Para el sindicato, sin embargo, esa explicación no responde a la cuestión de fondo. Ya que sostiene que el debate no debe centrarse en quién es el propietario del edificio, sino en qué Administración tiene la responsabilidad de garantizar las condiciones en las que se encuentran los policías desplazados por orden de servicio.
"La cuestión fundamental no es quién sea propietario del edificio, sino quién tiene la obligación de proteger a los policías que la propia Administración desplaza a Ceuta para cumplir una orden de servicio", defiende la organización.
El SUP considera que la Dirección General de la Policía no puede desligarse de esa responsabilidad por el hecho de que las instalaciones utilizadas para el alojamiento de los funcionarios pertenezcan o sean gestionadas por otra entidad. "La Dirección General es responsable de garantizar una protección eficaz de la seguridad y salud de sus funcionarios", sostiene.
La crisis de Ceuta ha obligado durante las últimas semanas a mantener un amplio despliegue de efectivos y ha incrementado la carga de trabajo de policías, guardias civiles y militares.

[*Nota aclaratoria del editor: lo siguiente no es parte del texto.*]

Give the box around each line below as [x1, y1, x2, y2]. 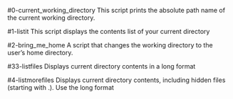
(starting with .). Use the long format [7, 83, 114, 91]
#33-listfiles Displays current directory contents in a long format [7, 62, 196, 70]
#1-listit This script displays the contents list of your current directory [7, 28, 210, 35]
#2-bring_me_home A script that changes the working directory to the [7, 41, 213, 49]
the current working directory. [7, 13, 95, 22]
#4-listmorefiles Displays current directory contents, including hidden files [7, 76, 226, 84]
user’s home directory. [7, 49, 73, 57]
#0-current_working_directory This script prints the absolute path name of [7, 6, 226, 14]
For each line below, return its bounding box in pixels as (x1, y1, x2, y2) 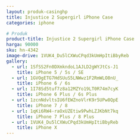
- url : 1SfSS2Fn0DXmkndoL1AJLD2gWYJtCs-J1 (11, 64, 119, 70)
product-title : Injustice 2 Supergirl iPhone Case (6, 36, 135, 42)
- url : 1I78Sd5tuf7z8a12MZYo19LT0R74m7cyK (11, 86, 119, 92)
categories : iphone (6, 20, 55, 26)
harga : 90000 (6, 42, 39, 48)
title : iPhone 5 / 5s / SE (17, 69, 84, 75)
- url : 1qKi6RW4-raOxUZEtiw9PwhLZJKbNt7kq (11, 108, 119, 114)
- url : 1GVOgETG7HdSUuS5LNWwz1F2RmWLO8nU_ (11, 75, 119, 81)

Las asociaciones profesionales y los sindicatos han ido trasladando en este tiempo distintas denuncias relacionadas con las condiciones del dispositivo, desde la presión operativa y la falta de efectivos hasta las condiciones de alojamiento y los problemas sanitarios detectados entre algunos de los funcionarios desplazados.
Posibles acciones legales
Ante esta situación, el sindicato exige una revisión inmediata de la distribución de los efectivos disponibles en Ceuta. Su principal reclamación es que los servicios extraordinarios de protección institucional se cubran mediante recursos adicionales enviados expresamente para esa función y no recurriendo a policías de una plantilla local que ya soporta una importante presión operativa.
El SUP reclama también una respuesta completa a las medidas preventivas solicitadas para los funcionarios desplazados y que se concrete qué actuaciones se van a adoptar, en qué plazos y quién será responsable de ejecutarlas. "Si hay recursos para reforzar la protección de quienes vienen a gestionar la crisis, tiene que haberlos también para proteger a quienes llevan semanas sosteniéndola sobre el terreno", sostiene el sindicato.
La organización advierte, además, de que si no se adoptan las medidas necesarias para garantizar la salud y seguridad de los funcionarios, sus servicios jurídicos estudiarán las acciones legales que correspondan. La denuncia abre así un nuevo frente sobre la gestión de la crisis en Ceuta. Esta vez, la crítica no se dirige únicamente a las condiciones de trabajo y alojamiento de los agentes desplazados, sino también a la forma en que Interior está distribuyendo sus recursos en una ciudad que continúa sometida a una elevada presión operativa.